== THE DATA ==
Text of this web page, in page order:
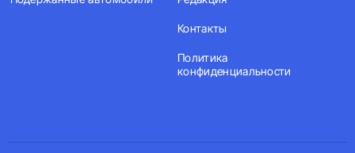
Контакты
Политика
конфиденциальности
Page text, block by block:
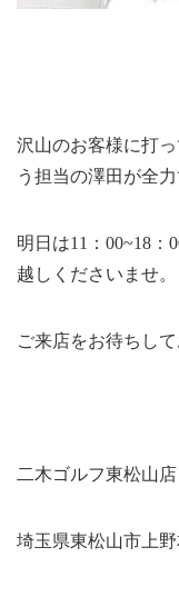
===
== THE DATA ==
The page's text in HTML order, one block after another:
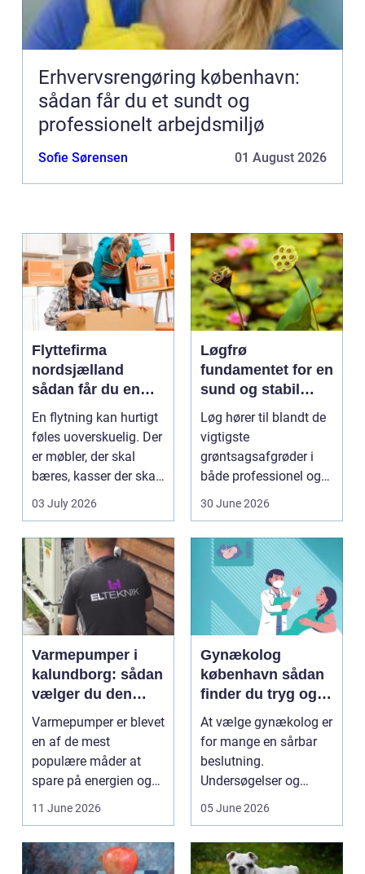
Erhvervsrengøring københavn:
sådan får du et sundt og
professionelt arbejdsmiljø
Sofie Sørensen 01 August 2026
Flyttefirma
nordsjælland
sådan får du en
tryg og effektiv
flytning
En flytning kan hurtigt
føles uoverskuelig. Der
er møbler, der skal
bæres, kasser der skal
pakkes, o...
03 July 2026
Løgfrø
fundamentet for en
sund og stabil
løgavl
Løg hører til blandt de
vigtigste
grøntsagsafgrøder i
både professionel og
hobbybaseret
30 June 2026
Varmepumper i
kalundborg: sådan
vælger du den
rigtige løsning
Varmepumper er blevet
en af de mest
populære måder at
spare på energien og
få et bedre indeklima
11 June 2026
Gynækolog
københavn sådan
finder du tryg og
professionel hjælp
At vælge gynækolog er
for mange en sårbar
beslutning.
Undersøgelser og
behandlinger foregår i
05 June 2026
===
→ **YOUR TASK**:
The material above holds pictures; leave them out and set down exactly the lines from the line with "Text of this" to the line with "Page text, block", both included.

→ **TASK RESULT**:
Text of this web page, in page order:
Контакты
Политика
конфиденциальности
Page text, block by block:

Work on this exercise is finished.